In a commentary published in Cell earlier this month, the GSIG outlined a strategy to develop these approaches. They call for geroscience to merge with ongoing research on human chronic disease states, compare and contrast inflammation in aging and disease, and develop new animal models of aging, among other recommendations.

Berger Genome Research ant major minor image Feb 13Shelley Berger, PhD, a professor of Cell and Developmental Biology and director of the Penn Epigenetics Program, is part of the GSIG. She is using unique model organisms, such as eusocial ants, to study the epigenetic control of aging. Epigenetics is the idea that changes in gene expression and characteristics can occur without mutations in DNA, instead by chemical modifications to DNA and its supporting and organizing proteins.

Berger observes that all of the genes known to be major epigenetic regulators in mammals are conserved in ants, which makes them a “fantastic model for studying behavior and longevity. They provide an extraordinary opportunity to explore and understand the epigenetic processes that underlie many human diseases and the aging process.”

To understand how behavioral and physiological differences, such as lifespan, in ant castes arise, the team is investigating how the chemical modifications of the support proteins (called histones) around which the DNA strands are wrapped can activate or turn genes off. Her team’s hypothesis is that these chemical modifications to histones change with age in ants to control such behaviors as foraging, defense, and care for young. Her lab is now studying whether they can manipulate this system in ants, using compounds that alter the epigenetic modifications, to hasten the age of onset at which the ants leave the nest to forage, using the Florida carpenter ant as a model.

Berger and other researchers studying epigenetics say that the lack of validated biomarkers of human aging has impeded progress in solving the mysteries of the molecular underpinnings of aging.  They argue that epigenetic changes present promising biomarkers, and, if validated, could be used to examine deterioration associated with abnormal aging, and ultimately, to test interventions to bolster normal aging.

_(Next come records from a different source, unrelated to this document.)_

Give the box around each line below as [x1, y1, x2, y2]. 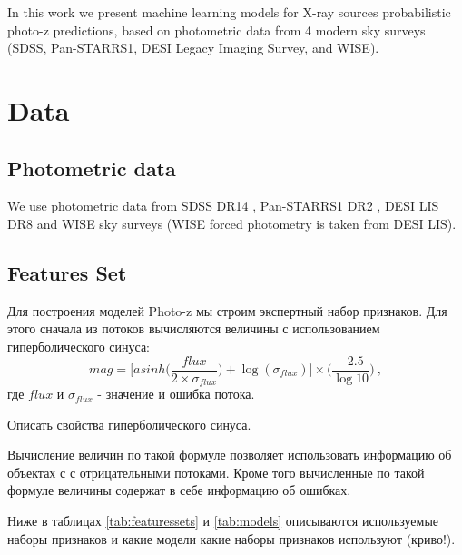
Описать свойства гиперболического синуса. [7, 414, 251, 433]
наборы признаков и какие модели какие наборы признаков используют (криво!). [7, 529, 456, 548]
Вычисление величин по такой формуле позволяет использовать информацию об [7, 445, 452, 464]
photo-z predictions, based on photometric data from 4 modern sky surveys [7, 20, 426, 39]
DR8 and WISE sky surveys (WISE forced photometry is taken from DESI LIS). [7, 213, 457, 233]
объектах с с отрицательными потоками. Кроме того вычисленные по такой [7, 462, 425, 481]
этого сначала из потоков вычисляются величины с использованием [7, 319, 380, 338]
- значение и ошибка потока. [97, 384, 255, 403]
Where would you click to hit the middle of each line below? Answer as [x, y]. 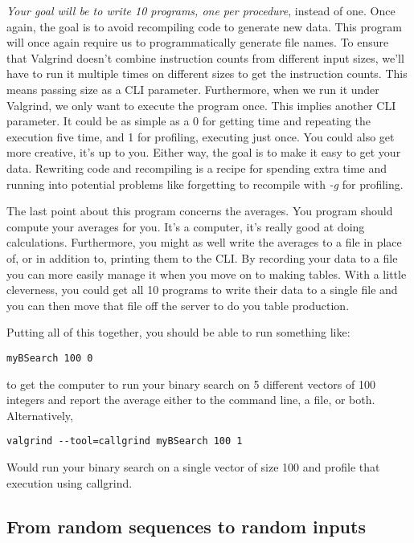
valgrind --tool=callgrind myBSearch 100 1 [125, 441]
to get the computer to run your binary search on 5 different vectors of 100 [191, 384]
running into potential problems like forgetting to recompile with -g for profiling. [205, 184]
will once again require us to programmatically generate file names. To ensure [198, 42]
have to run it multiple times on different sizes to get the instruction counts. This [207, 73]
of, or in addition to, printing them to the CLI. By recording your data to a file [202, 257]
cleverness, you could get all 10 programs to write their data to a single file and [202, 290]
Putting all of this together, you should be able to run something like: [178, 332]
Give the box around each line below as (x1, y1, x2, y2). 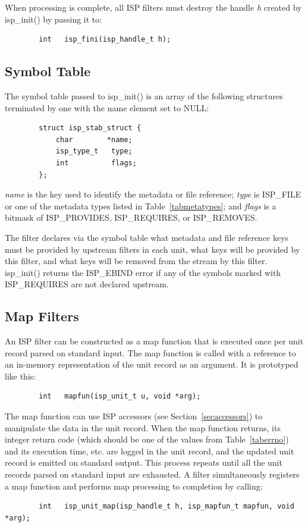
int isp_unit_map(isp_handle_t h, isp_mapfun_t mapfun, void (39, 502, 294, 511)
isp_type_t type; (55, 147, 133, 156)
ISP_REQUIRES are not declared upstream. (5, 278, 169, 290)
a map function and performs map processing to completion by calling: (5, 479, 263, 492)
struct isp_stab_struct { (39, 124, 142, 133)
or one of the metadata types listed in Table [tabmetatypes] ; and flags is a (5, 199, 276, 212)
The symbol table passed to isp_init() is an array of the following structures (5, 89, 283, 102)
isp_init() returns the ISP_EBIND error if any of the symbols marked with (5, 266, 281, 278)
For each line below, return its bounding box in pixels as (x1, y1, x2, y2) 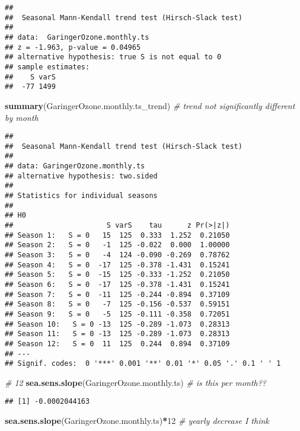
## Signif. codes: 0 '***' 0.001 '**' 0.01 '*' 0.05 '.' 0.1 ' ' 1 (5, 359, 281, 368)
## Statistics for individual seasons (5, 191, 158, 200)
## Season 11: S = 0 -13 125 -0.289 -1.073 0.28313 (5, 330, 230, 339)
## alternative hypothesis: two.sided (5, 171, 158, 180)
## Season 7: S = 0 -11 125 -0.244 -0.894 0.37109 (5, 290, 230, 299)
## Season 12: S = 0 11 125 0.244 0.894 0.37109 (5, 339, 230, 348)
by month (5, 111, 39, 123)
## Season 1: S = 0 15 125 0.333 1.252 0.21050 (5, 231, 230, 240)
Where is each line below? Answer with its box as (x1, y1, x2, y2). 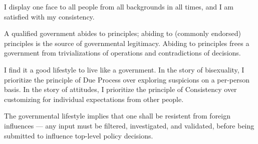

But, it remains unclear whether these markers forecast chronologic or biologic age, which are likely distinct. That is, there may be changes to the epigenetic modification that always occur with the aging clock, whether or not abnormal deterioration to cells occur. If the status of the chemical modifications to the epigenome does indeed indicate biologic age – normal healthy aging compared to abnormal – then a major hurdle to initiating human studies will be overcome because status of the epigenetic modification will indicate the age-related deterioration state.

Also, if similar modifications are identified in mice, they could then be validated by determining whether chronic stressors, such as alcohol, accelerate the abnormal epigenetic changes, and importantly, whether interventions such as epigenetic pharmacological drugs could delay the negative changes.

“The epigenetic landscape could reveal and explain the relationship between aging and the increase in chronic diseases that manifest throughout the body, such as inflammatory problems, because epigenetic mechanisms occur throughout all cells in the body,” says Berger. “This, we hope, may one day lead to finding epigenetic therapeutics to hold back the aging epigenome and delay the onset of multiple, co-occurring chronic diseases.”